• **YOUR GOAL**:
Present the count of lines in the entries below that hold "days", and present nothing else.

++++++++++

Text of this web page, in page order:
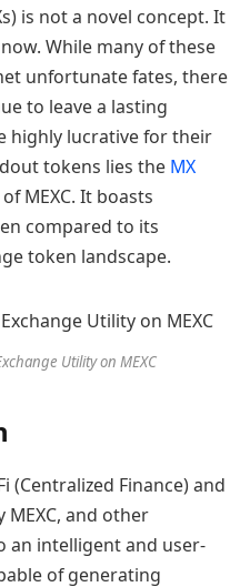
is not a novel concept. It
While many of these
unfortunate fates, there
to leave a lasting
highly lucrative for their
tokens lies the MX
MEXC. It boasts
compared to its
token landscape.
Utility on MEXC
(Centralized Finance) and
and other
an intelligent and user-
of generating
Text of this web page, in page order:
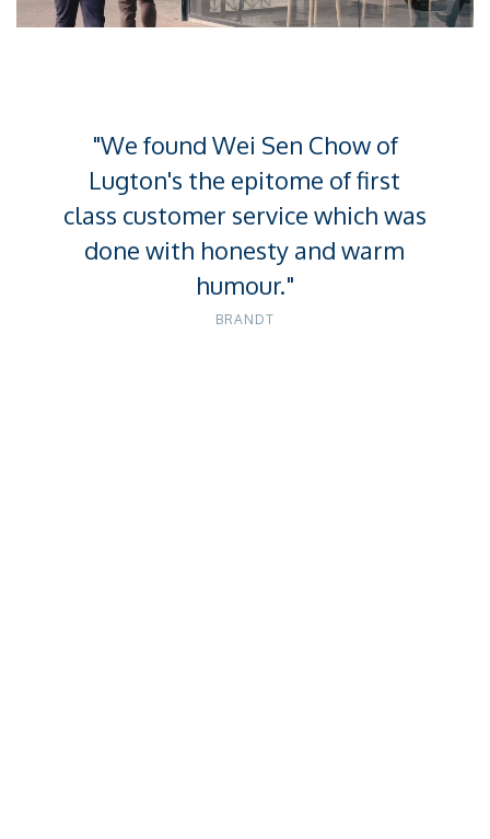
"We found Wei Sen Chow of
Lugton's the epitome of first
class customer service which was
done with honesty and warm
humour."
BRANDT
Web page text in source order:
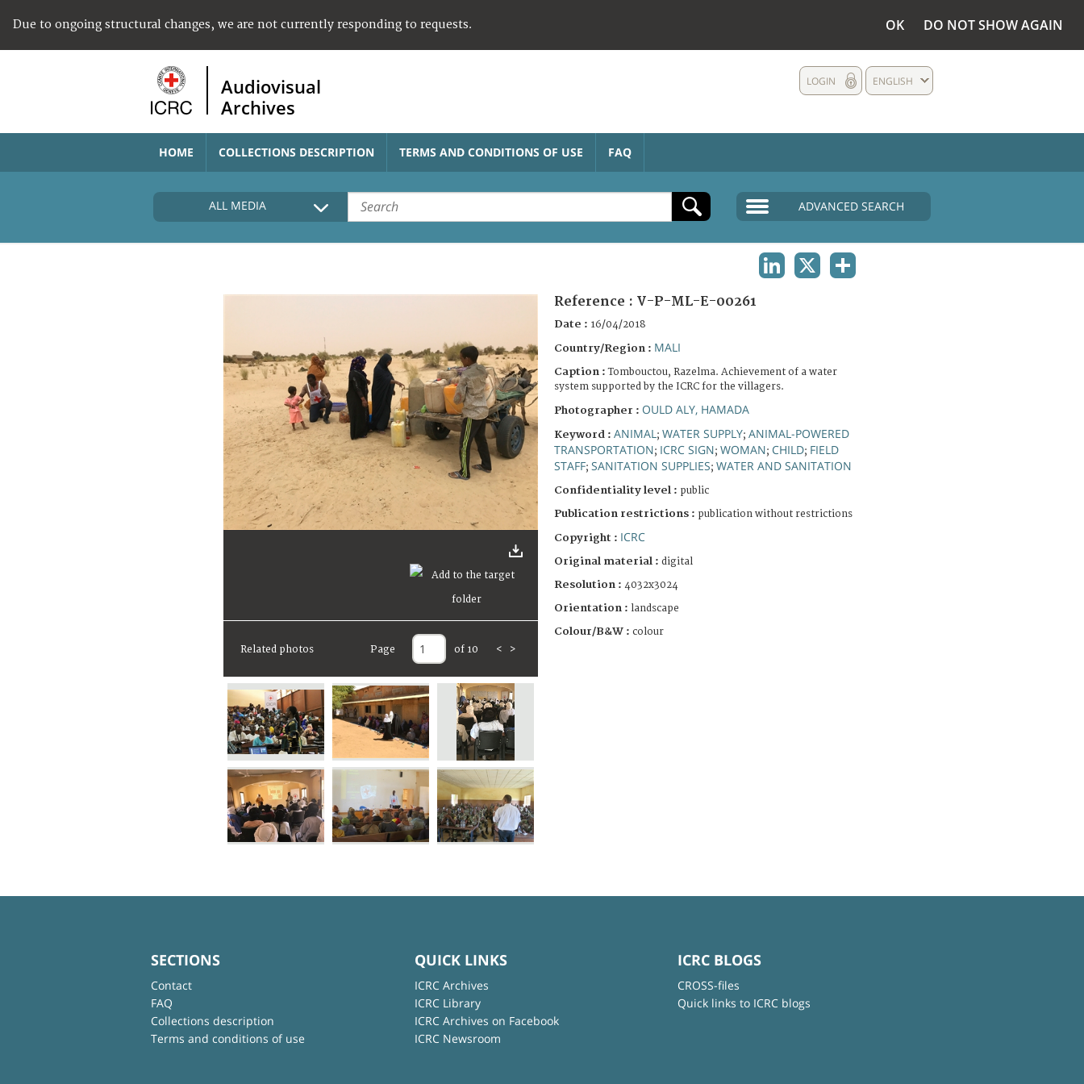
Due to ongoing structural changes, we are not currently responding to requests. OK DO NOT SHOW AGAIN
Audiovisual
Archives
ENGLISH
LOGIN
HOME COLLECTIONS DESCRIPTION TERMS AND CONDITIONS OF USE FAQ
ALL MEDIA ADVANCED SEARCH
Related photos Page of 10 < >
Reference : V-P-ML-E-00261
Date : 16/04/2018
Country/Region : MALI
Caption :Tombouctou, Razelma. Achievement of a water
system supported by the ICRC for the villagers.
Photographer : OULD ALY, HAMADA
Keyword : ANIMAL ; WATER SUPPLY; ANIMAL-POWERED
TRANSPORTATION; ICRC SIGN; WOMAN; CHILD; FIELD
STAFF; SANITATION SUPPLIES; WATER AND SANITATION
Confidentiality level : public
Publication restrictions : publication without restrictions
Copyright : ICRC
Original material : digital
Resolution : 4032x3024
Orientation : landscape
Colour/B&W : colour
SECTIONS
Contact
FAQ
Collections description
Terms and conditions of use
QUICK LINKS
ICRC Archives
ICRC Library
ICRC Archives on Facebook
ICRC Newsroom
ICRC BLOGS
CROSS-files
Quick links to ICRC blogs
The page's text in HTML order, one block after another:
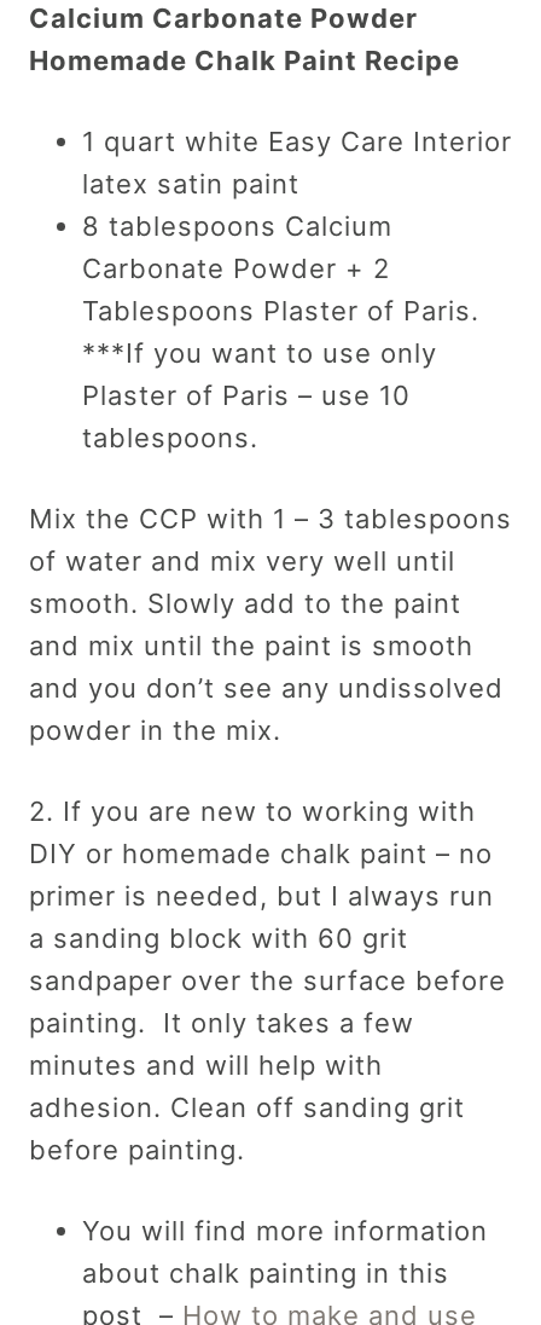
Calcium Carbonate Powder
Homemade Chalk Paint Recipe
1 quart white Easy Care Interior
latex satin paint
8 tablespoons Calcium
Carbonate Powder + 2
Tablespoons Plaster of Paris.
***If you want to use only
Plaster of Paris – use 10
tablespoons.
Mix the CCP with 1 – 3 tablespoons
of water and mix very well until
smooth. Slowly add to the paint
and mix until the paint is smooth
and you don’t see any undissolved
powder in the mix.
2. If you are new to working with
DIY or homemade chalk paint – no
primer is needed, but I always run
a sanding block with 60 grit
sandpaper over the surface before
painting. It only takes a few
minutes and will help with
adhesion. Clean off sanding grit
before painting.
You will find more information
about chalk painting in this
post – How to make and use
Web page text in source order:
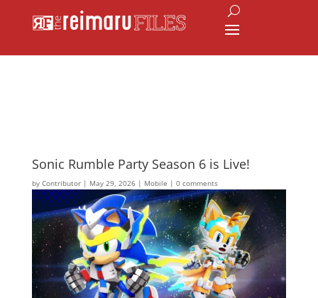
Sonic Rumble Party Season 6 is Live!
by Contributor| May 29, 2026| Mobile | 0 comments
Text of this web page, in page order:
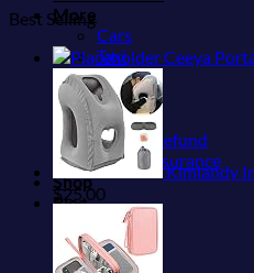
More
Cars
Taxi
Trains
Bikes
Tiqets
Airfare Refund
Travel Insurance
Shop
Blog
Best Selling
Ceeya
Kimiandy
$25.00
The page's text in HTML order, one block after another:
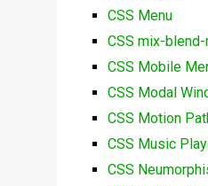
CSS Menu
CSS mix-
CSS Mobile
CSS Modal
CSS Motion
CSS Music
CSS
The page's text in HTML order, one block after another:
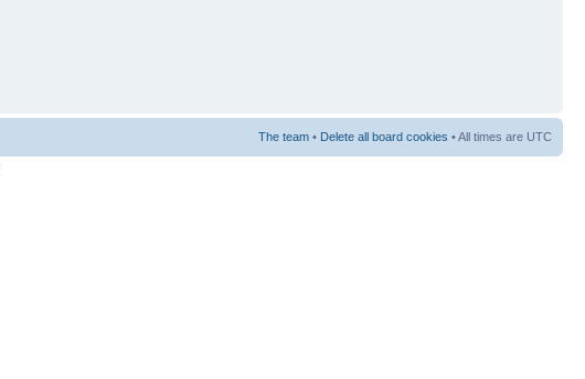
The team • Delete all board cookies • All times are UTC
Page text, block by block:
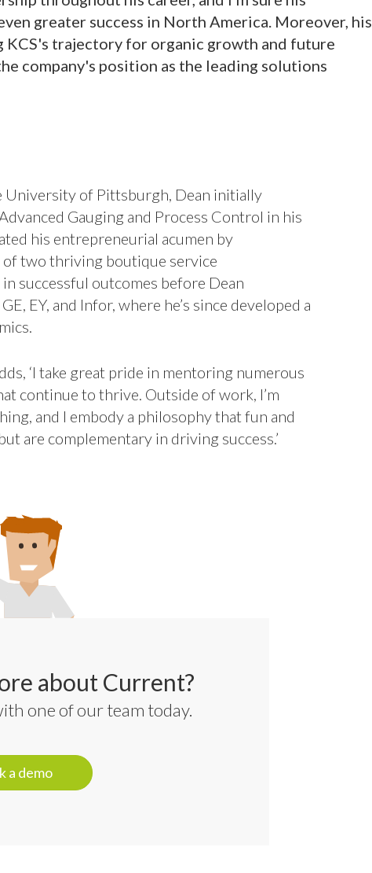
greater success in North America. Moreover, his
trajectory for organic growth and future
company's position as the leading solutions
of Pittsburgh, Dean initially
Gauging and Process Control in his
his entrepreneurial acumen by
two thriving boutique service
successful outcomes before Dean
EY, and Infor, where he’s since developed a
‘I take great pride in mentoring numerous
continue to thrive. Outside of work, I’m
and I embody a philosophy that fun and
are complementary in driving success.’
about Current?
one of our team today.
a demo
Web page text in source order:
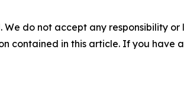
do not accept any responsibility
contained in this article. If you have
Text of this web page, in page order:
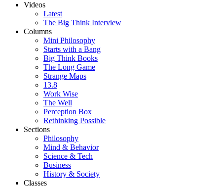
Videos
Latest
The Big Think Interview
Columns
Mini Philosophy
Starts with a Bang
Big Think Books
The Long Game
Strange Maps
13.8
Work Wise
The Well
Perception Box
Rethinking Possible
Sections
Philosophy
Mind & Behavior
Science & Tech
Business
History & Society
Classes
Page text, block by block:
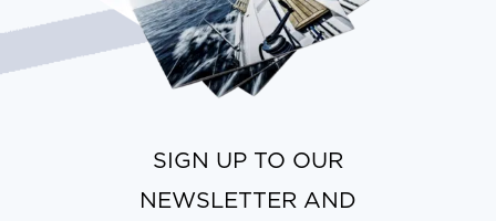
SIGN UP TO OUR
NEWSLETTER AND
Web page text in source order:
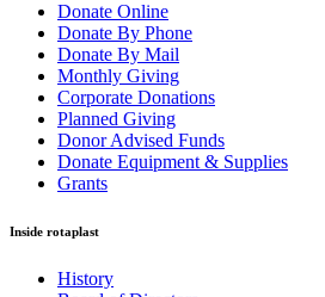
Donate Online
Donate By Phone
Donate By Mail
Monthly Giving
Corporate Donations
Planned Giving
Donor Advised Funds
Donate Equipment & Supplies
Grants
Inside rotaplast
History
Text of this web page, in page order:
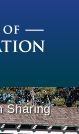
Sharing
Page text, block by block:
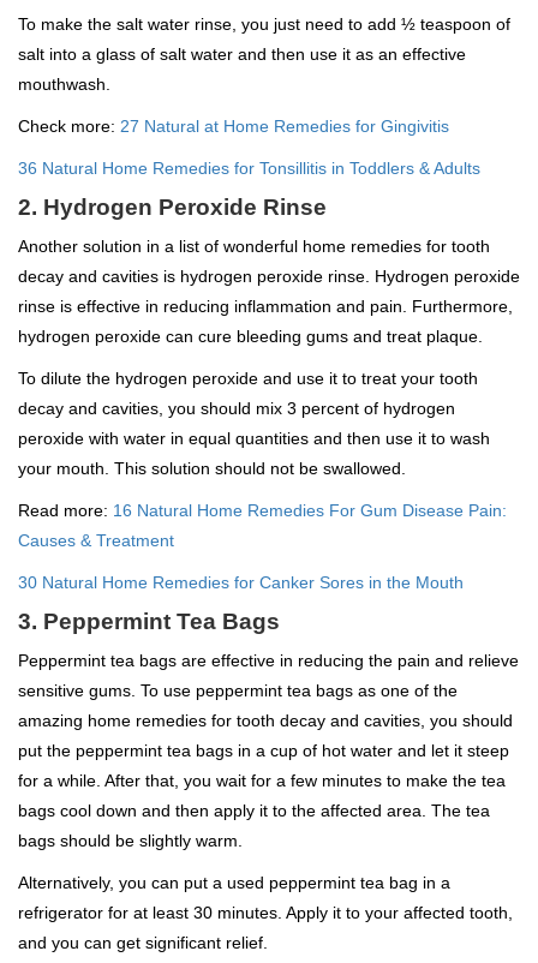
To make the salt water rinse, you just need to add ½ teaspoon of
salt into a glass of salt water and then use it as an effective
mouthwash.
Check more: 27 Natural at Home Remedies for Gingivitis
36 Natural Home Remedies for Tonsillitis in Toddlers & Adults
2. Hydrogen Peroxide Rinse
Another solution in a list of wonderful home remedies for tooth
decay and cavities is hydrogen peroxide rinse. Hydrogen peroxide
rinse is effective in reducing inflammation and pain. Furthermore,
hydrogen peroxide can cure bleeding gums and treat plaque.
To dilute the hydrogen peroxide and use it to treat your tooth
decay and cavities, you should mix 3 percent of hydrogen
peroxide with water in equal quantities and then use it to wash
your mouth. This solution should not be swallowed.
Read more: 16 Natural Home Remedies For Gum Disease Pain:
Causes & Treatment
30 Natural Home Remedies for Canker Sores in the Mouth
3. Peppermint Tea Bags
Peppermint tea bags are effective in reducing the pain and relieve
sensitive gums. To use peppermint tea bags as one of the
amazing home remedies for tooth decay and cavities, you should
put the peppermint tea bags in a cup of hot water and let it steep
for a while. After that, you wait for a few minutes to make the tea
bags cool down and then apply it to the affected area. The tea
bags should be slightly warm.
Alternatively, you can put a used peppermint tea bag in a
refrigerator for at least 30 minutes. Apply it to your affected tooth,
and you can get significant relief.
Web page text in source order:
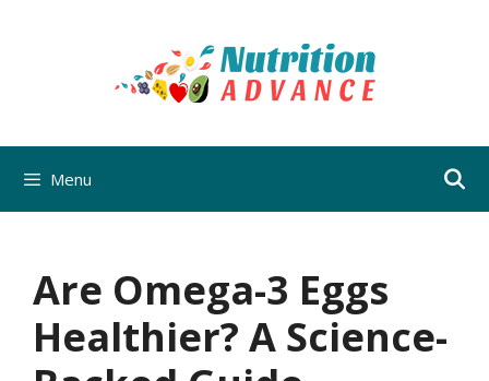
Menu
Are Omega-3 Eggs
Healthier? A Science-
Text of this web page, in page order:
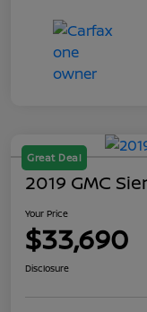
Great Deal
2019 GMC
Your Price
$33,690
Disclosure
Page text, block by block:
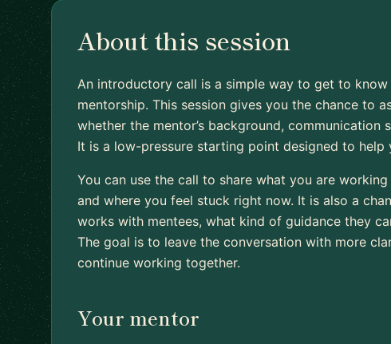
About this session
An introductory call is a simple way to get to
mentorship. This session gives you the chance to
whether the mentor’s background,
It is a low-pressure starting point designed to help
You can use the call to share what you are
and where you feel stuck right now. It is also a
works with mentees, what kind of guidance they
The goal is to leave the conversation with more
continue working together.
Your mentor
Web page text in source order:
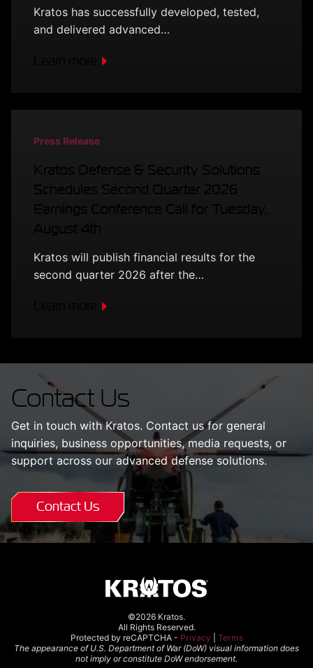
Kratos has successfully developed, tested,
and delivered advanced…
Press Release
Kratos will publish financial results for the
second quarter 2026 after the…
Contact Us
Get in touch with Kratos. Contact us for general
inquiries, business opportunities, media requests, or
support across our advanced defense solutions.
Contact Us
©2026 Kratos.
All Rights Reserved.
Protected by reCAPTCHA - Privacy
Terms
The appearance of U.S. Department of War (DoW) visual information does
not imply or constitute DoW endorsement.
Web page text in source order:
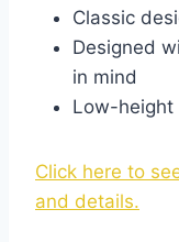
Classic
Designed
in mind
Low-height
Click here to
and details.
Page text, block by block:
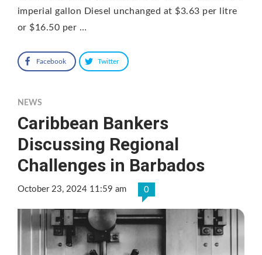
imperial gallon Diesel unchanged at $3.63 per litre
or $16.50 per …
Facebook Twitter
NEWS
Caribbean Bankers
Discussing Regional
Challenges in Barbados
October 23, 2024 11:59 am 0
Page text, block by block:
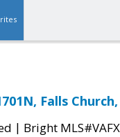
Falls Church,
| Bright
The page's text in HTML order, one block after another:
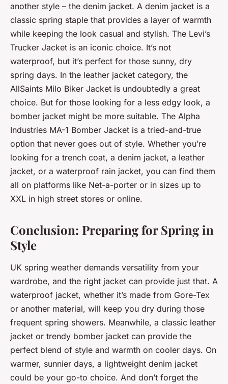
another style – the denim jacket. A denim jacket is a
classic spring staple that provides a layer of warmth
while keeping the look casual and stylish. The Levi’s
Trucker Jacket is an iconic choice. It’s not
waterproof, but it’s perfect for those sunny, dry
spring days. In the leather jacket category, the
AllSaints Milo Biker Jacket is undoubtedly a great
choice. But for those looking for a less edgy look, a
bomber jacket might be more suitable. The Alpha
Industries MA-1 Bomber Jacket is a tried-and-true
option that never goes out of style. Whether you’re
looking for a trench coat, a denim jacket, a leather
jacket, or a waterproof rain jacket, you can find them
all on platforms like Net-a-porter or in sizes up to
XXL in high street stores or online.
Conclusion: Preparing for Spring in
Style
UK spring weather demands versatility from your
wardrobe, and the right jacket can provide just that. A
waterproof jacket, whether it’s made from Gore-Tex
or another material, will keep you dry during those
frequent spring showers. Meanwhile, a classic leather
jacket or trendy bomber jacket can provide the
perfect blend of style and warmth on cooler days. On
warmer, sunnier days, a lightweight denim jacket
could be your go-to choice. And don’t forget the
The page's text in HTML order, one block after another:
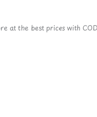
at the best prices with
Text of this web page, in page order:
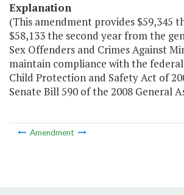
Explanation
(This amendment provides $59,345
$58,133 the second year from the
Sex Offenders and Crimes Against
maintain compliance with the
Child Protection and Safety Act of
Senate Bill 590 of the 2008 General
Amendment
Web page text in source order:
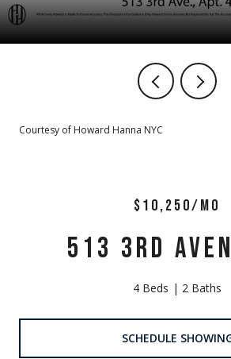
Courtesy of Howard Hanna NYC
$10,250/MO
513 3RD
4 Beds 2 Baths
SCHEDULE
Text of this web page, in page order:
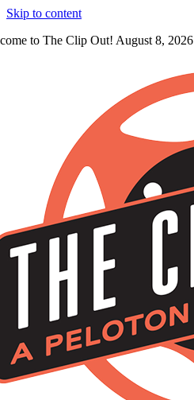
Skip to content
to The Clip Out! August 8, 2026
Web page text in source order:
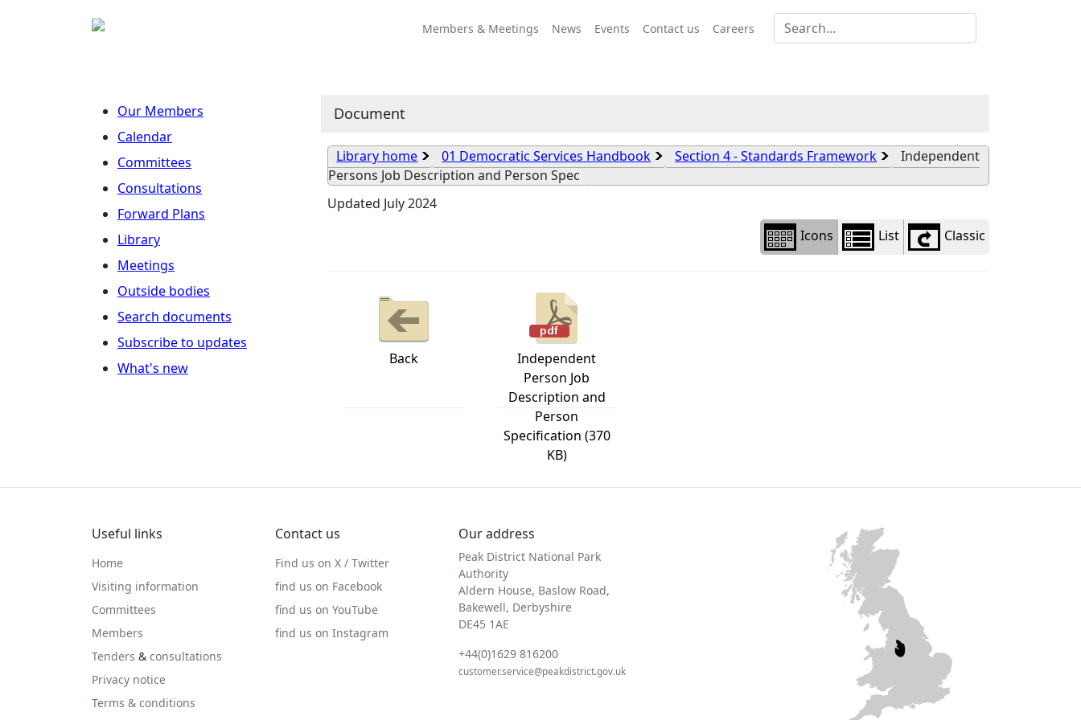
Members & Meetings News Events Contact us Careers
Our Members
Calendar
Committees
Consultations
Forward Plans
Library
Meetings
Outside bodies
Search documents
Subscribe to updates
What's new
Document
Library home 01 Democratic Services Handbook Section 4 - Standards Framework
Independent
Persons Job Description and Person Spec
Updated July 2024
view
options
Icons List Classic
Back
Independent
Person Job
Description and
Person
Specification (370
KB)
Useful links
Home
Visiting information
Committees
Members
Tenders & consultations
Privacy notice
Terms & conditions
Contact us
Find us on X / Twitter
find us on Facebook
find us on YouTube
find us on Instagram
Our address
Peak District National Park
Authority
Aldern House, Baslow Road,
Bakewell, Derbyshire
DE45 1AE
+44(0)1629 816200
customer.service@peakdistrict.gov.uk
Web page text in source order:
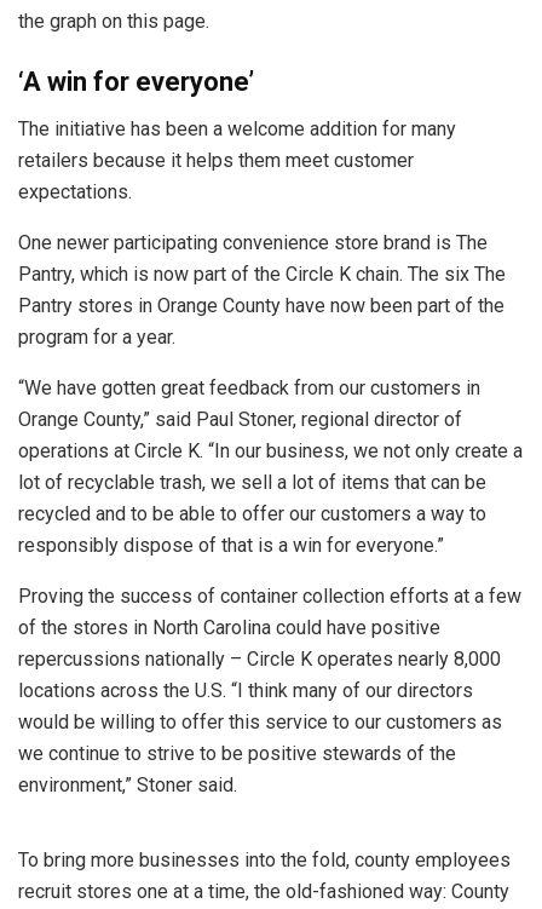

++++++++++

• **RESPONSE AREA**:
3